Pick each line that has "Pratiquer" out of the records.

Top of PROVIDED DATA

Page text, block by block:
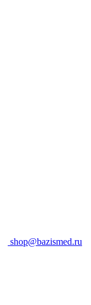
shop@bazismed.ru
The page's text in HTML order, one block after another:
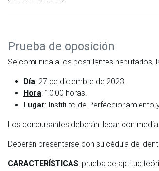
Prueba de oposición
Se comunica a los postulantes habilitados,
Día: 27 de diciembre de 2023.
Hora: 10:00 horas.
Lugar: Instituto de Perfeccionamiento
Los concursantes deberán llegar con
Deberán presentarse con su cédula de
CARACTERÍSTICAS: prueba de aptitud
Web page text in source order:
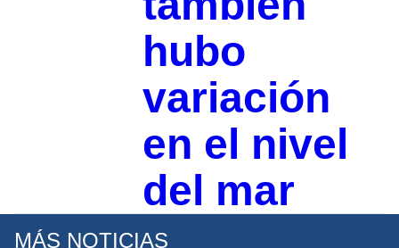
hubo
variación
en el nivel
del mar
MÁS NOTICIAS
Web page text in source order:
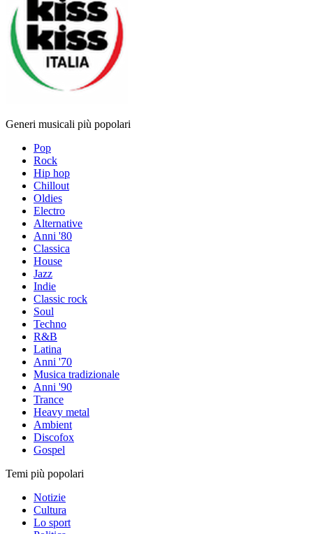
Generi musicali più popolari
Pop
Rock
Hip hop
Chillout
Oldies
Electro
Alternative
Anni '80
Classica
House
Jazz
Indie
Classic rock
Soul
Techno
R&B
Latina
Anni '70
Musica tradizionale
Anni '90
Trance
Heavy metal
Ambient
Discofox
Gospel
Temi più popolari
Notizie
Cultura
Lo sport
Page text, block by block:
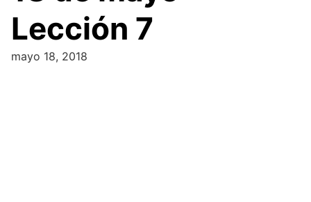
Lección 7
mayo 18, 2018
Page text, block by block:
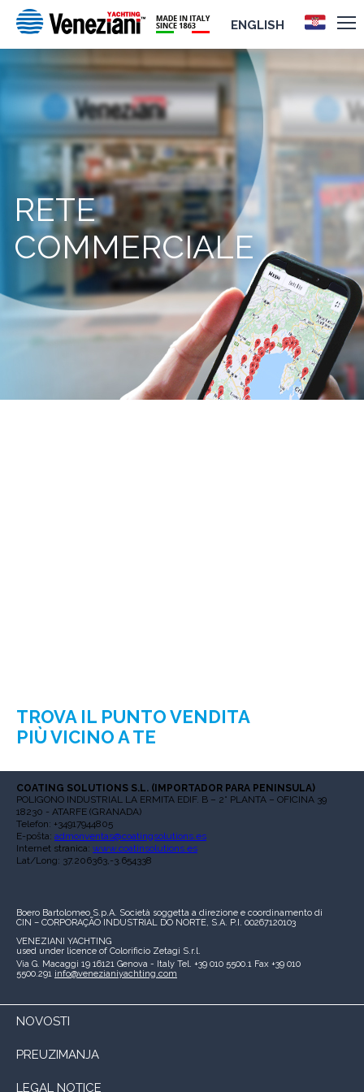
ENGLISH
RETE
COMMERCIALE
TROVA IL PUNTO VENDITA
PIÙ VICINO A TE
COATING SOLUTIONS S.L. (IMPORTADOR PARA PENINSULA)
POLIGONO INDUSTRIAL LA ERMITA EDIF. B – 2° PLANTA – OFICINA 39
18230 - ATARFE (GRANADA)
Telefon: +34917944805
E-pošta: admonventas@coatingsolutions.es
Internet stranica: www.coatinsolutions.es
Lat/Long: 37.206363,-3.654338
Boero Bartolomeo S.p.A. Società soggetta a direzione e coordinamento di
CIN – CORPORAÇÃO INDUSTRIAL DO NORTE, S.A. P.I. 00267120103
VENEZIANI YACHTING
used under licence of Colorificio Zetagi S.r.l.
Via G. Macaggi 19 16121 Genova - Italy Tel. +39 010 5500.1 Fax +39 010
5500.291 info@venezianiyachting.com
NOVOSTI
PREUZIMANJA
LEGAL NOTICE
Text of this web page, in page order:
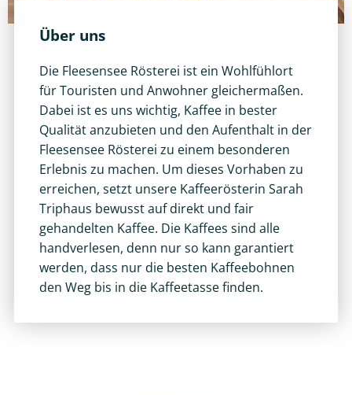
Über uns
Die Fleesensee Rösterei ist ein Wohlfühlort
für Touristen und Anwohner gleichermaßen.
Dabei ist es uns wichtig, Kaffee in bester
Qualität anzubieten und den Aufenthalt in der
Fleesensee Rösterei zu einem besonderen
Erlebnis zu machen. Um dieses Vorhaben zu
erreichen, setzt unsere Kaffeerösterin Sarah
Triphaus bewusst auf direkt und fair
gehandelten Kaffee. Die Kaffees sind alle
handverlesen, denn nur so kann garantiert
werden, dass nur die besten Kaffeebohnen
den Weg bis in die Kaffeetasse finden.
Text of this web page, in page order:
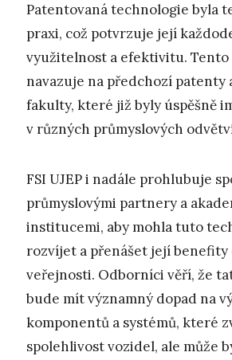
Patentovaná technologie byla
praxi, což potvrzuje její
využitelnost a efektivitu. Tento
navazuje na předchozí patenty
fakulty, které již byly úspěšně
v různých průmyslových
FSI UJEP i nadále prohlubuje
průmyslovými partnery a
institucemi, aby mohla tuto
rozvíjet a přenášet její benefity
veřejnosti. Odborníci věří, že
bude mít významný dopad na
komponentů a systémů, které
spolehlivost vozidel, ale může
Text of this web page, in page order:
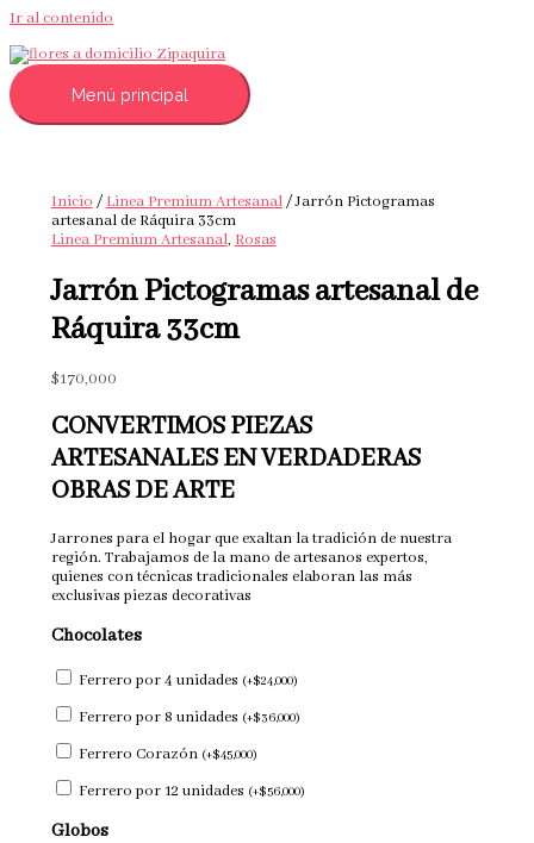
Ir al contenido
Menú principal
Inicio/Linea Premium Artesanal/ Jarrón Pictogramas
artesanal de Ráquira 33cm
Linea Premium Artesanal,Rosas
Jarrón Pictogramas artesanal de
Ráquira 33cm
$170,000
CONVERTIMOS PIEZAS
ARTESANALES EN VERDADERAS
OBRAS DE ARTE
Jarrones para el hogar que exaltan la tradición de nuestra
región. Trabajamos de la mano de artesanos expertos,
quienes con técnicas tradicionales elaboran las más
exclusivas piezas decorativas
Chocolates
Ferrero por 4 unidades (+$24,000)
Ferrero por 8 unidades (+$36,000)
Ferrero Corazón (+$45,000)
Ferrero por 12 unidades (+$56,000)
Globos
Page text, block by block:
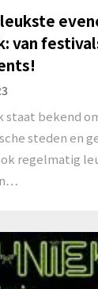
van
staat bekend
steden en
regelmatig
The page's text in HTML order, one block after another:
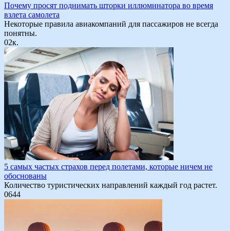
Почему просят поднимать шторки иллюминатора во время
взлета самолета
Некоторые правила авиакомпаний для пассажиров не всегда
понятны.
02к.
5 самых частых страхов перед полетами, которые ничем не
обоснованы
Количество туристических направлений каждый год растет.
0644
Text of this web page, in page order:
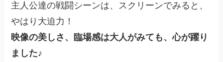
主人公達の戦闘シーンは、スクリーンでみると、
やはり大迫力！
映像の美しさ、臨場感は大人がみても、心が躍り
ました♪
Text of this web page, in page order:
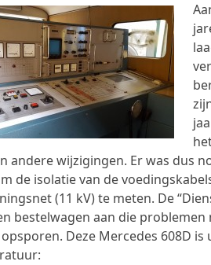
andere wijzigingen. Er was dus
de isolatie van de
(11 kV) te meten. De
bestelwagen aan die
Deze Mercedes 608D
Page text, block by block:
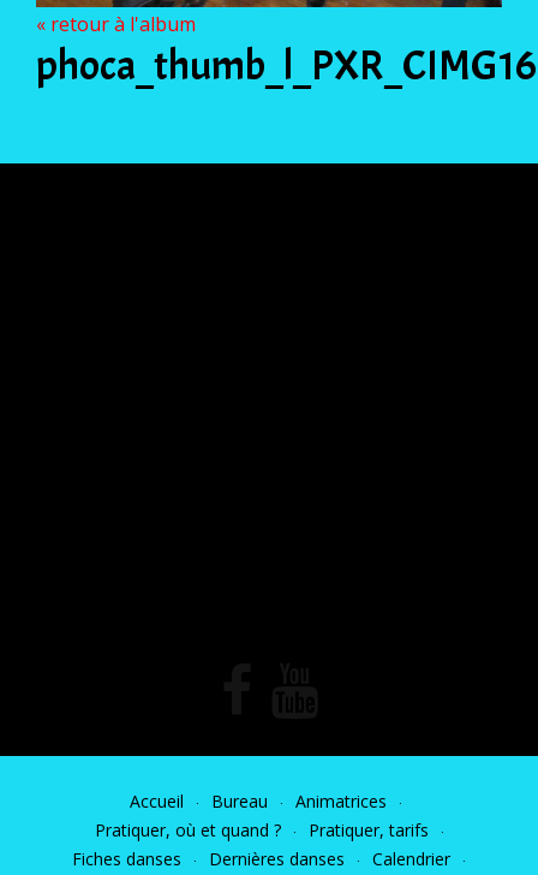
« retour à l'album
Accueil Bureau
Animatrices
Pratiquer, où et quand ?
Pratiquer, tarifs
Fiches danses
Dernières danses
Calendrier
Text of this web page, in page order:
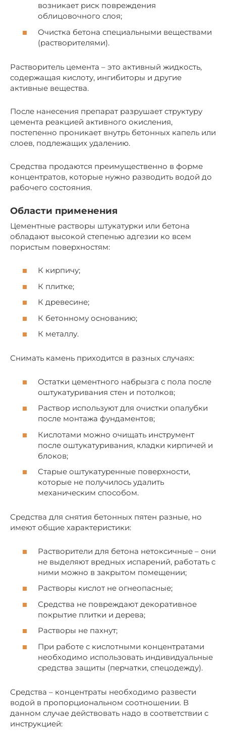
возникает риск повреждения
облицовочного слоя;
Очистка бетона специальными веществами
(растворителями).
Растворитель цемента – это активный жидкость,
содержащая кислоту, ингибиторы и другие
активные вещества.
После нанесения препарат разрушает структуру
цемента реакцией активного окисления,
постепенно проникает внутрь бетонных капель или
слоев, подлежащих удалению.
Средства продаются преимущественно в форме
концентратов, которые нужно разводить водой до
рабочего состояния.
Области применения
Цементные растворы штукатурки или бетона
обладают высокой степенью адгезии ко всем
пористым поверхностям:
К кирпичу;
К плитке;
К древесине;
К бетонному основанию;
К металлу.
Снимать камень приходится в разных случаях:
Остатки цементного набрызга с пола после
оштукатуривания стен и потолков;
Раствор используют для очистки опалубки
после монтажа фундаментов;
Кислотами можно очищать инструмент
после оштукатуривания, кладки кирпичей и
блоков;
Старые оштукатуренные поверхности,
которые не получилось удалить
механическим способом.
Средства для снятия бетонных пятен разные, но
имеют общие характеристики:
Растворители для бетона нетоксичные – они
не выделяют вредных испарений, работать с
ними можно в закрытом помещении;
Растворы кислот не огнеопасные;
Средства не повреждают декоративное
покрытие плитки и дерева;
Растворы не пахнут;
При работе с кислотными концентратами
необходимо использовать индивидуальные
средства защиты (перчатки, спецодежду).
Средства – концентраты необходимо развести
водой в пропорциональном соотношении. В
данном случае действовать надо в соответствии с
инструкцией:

Bottom of PROVIDED DATA

**SOLUTION TO THIS EXERCISE**
Pratiquer, où et quand ?
Pratiquer, tarifs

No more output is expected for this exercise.